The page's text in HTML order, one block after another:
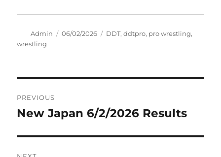
Author
Admin
Posted
06/02/2026 Tags
DDT,ddtpro, pro wrestling,
wrestling
navigation
PREVIOUS
Previous
New Japan 6/2/2026 Results

**TASK DETAILS**
Send back the data above word for word, with the pictures left out.

**RESULT FOR THIS TASK**
The page's text in HTML order, one block after another:
Author
Admin
Posted
06/02/2026 Tags
DDT,ddtpro, pro wrestling,
wrestling
navigation
PREVIOUS
Previous
New Japan 6/2/2026 Results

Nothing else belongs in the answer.